Landscape Architect SWA
Food Service Ricca Design Studios
Subcontractor Gayle Manufacturing Co.


In aiming to create a flexible, collaborative and sustainable campus for its U.S.-based headquarters, Samsung set an ambitious goal—no employee in the 10-story tower would be more than one level away from an outdoor garden space.

The balance and integration of indoor and outdoor office spaces drove the architectural and structural design of the building. The tower is organized around a central courtyard. With no columns on the east and west sides, the tower appears to float at every third level and offers occupants clear external views. The resulting spaces—and the atria around them—function as collaboration areas that facilitate casual meetings and breaks from traditional workspaces.

“The way the architecture and engineering work together to create these floating wafers within the tower is quite striking,” says Robert Pallmann, structural engineering and project manager at Arup. “The idea of a tower with these big holes in the middle is about user comfort and access to daylight. If you look at the garden levels, half of the floorplates don’t have any columns—they are very open. Massive trusses and cantilevers make it happen.”

Open-air garden floors required the structure to accommodate 45-ft by 300-ft column-free areas at the east and west sides via two-story cantilevered trusses. 

“I love this building,” says one judge. “The engineering feat of the massive cantilevers is incredible, especially in person.”

To avoid lateral force transfer into the 180-ft-long trusses, the design team developed a unique sliding joint detail at the truss bottom chord. The sliding joint ensures that lateral forces are not picked up by the truss diagonal elements and therefore not shared between levels by the truss.

Building stability is provided by ductile-reinforced concrete cores on the north and south ends of the tower. Steel link beams carry potentially high loads from combined tension and shear forces in the shear walls near connections of the cantilevered trusses.
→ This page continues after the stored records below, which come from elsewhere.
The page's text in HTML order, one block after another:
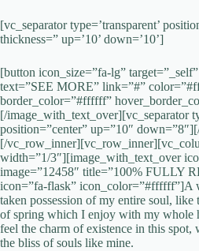
[vc_separator type=’transparent’
thickness=” up=’10’ down=’10’]
[button icon_size=”fa-lg”
text=”SEE MORE” link=”#”
border_color=”#ffffff”
[/image_with_text_over][vc_separator
position=”center” up=”10″
[/
width=”1/3″][image_with_text_over
image=”12458″ title=”100% FULLY
icon=”fa-flask” icon_color=”#ffffff”]A
taken possession of my entire soul, like
of spring which I enjoy with my whole
feel the charm of existence in this spot,
the bliss of souls like mine.
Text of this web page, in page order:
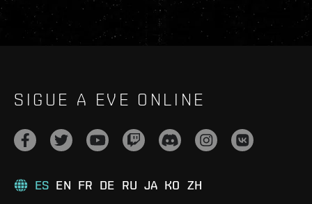
SIGUE A EVE ONLINE
ES EN FR DE RU JA KO ZH
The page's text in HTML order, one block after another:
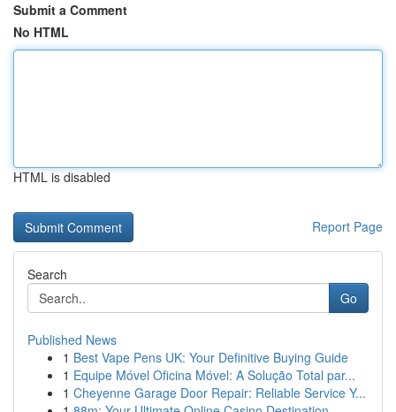
Submit a Comment
No HTML
HTML is disabled
Report Page
Search
Go
Published News
1 Best Vape Pens UK: Your Definitive Buying Guide
1 Equipe Móvel Oficina Móvel: A Solução Total par...
1 Cheyenne Garage Door Repair: Reliable Service Y...
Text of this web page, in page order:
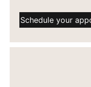
Schedule your
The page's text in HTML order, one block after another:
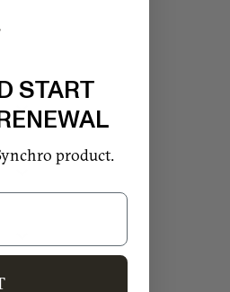
START
product.
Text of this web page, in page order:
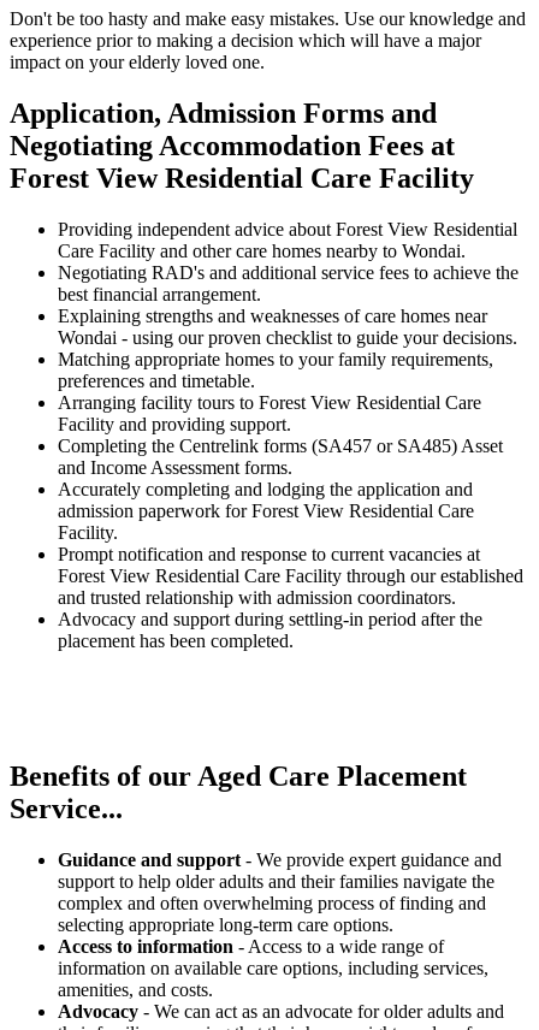
Don't be too hasty and make easy mistakes. Use our knowledge and
experience prior to making a decision which will have a major
impact on your elderly loved one.
Application, Admission Forms and
Negotiating Accommodation Fees at
Forest View Residential Care Facility
Providing independent advice about Forest View Residential
Care Facility and other care homes nearby to Wondai.
Negotiating RAD's and additional service fees to achieve the
best financial arrangement.
Explaining strengths and weaknesses of care homes near
Wondai - using our proven checklist to guide your decisions.
Matching appropriate homes to your family requirements,
preferences and timetable.
Arranging facility tours to Forest View Residential Care
Facility and providing support.
Completing the Centrelink forms (SA457 or SA485) Asset
and Income Assessment forms.
Accurately completing and lodging the application and
admission paperwork for Forest View Residential Care
Facility.
Prompt notification and response to current vacancies at
Forest View Residential Care Facility through our established
and trusted relationship with admission coordinators.
Advocacy and support during settling-in period after the
placement has been completed.
Benefits of our Aged Care Placement
Service...
Guidance and support - We provide expert guidance and
support to help older adults and their families navigate the
complex and often overwhelming process of finding and
selecting appropriate long-term care options.
Access to information - Access to a wide range of
information on available care options, including services,
amenities, and costs.
Advocacy - We can act as an advocate for older adults and

Mindful of differential shrinkage and thermal movements of concrete and steel, designers developed special details for truss-to-core connections. Service coordination was especially critical into and out of the tower cores. MEP services and elevator and stair openings share space, but the strength of ductile reinforced coupling beams and shear wall boundary elements cannot be compromised.

The tower’s design required Webcor Builders to simultaneously construct eight separate structural concrete cores that supported cantilevered steel trusses, which were placed using mobile cranes working from within the building’s interior courtyard.

“From every angle we looked at, this was a unique project for us,” says Tolga Acar, project manager at Webcor. “The structural steel combined with the concrete core was very complicated. We tried to go back and look at other jobs to see when we had done [a structural system like this] before, but we found out we had not done one. We were jumping into something we didn’t fully understand right from the beginning.”

The facade for the open plan office configuration was designed to maximize the use of daylighting while reducing solar heat gain. Around the inner courtyard perimeter, curved glazing allows the truss diagonals to be more visible.

In addition, the project faced an aggressive schedule with design being completed in nine months followed by 20 months in construction. “Between October and December 2012, we had three design schemes,” Pallmann says. “The final scheme was only really picked in December of 2012, so we had six months to finish design and get the project to construction.”

Meeting the schedule required a high degree of collaboration among all participants, including general contractor, design team, client, city inspector and subcontractor staff. Co-location space fostered cooperation. Teams committed to meeting at least three times per week. All major team members also worked in BIM to coordinate work.

Samsung used its in-house construction team to help guide design and construction activities. Acar says that while this often helped the team collaborate, it also exposed differences in construction methods and approaches. “A team from South Korea ran this project, so there were some cultural differences and they didn’t entirely understand the U.S. market,” he says. “It took awhile for us to understand what they wanted and for them to understand that this is a different market. We both had to adjust.”

The project also included a data center, a parking structure and gardens that surround the tower with the aim of creating an environment that appeals to Samsung customers, potential employees and the general public.

 “This job is something to remember forever,” Acar says. “It was very challenging to build, but very rewarding after we finished it.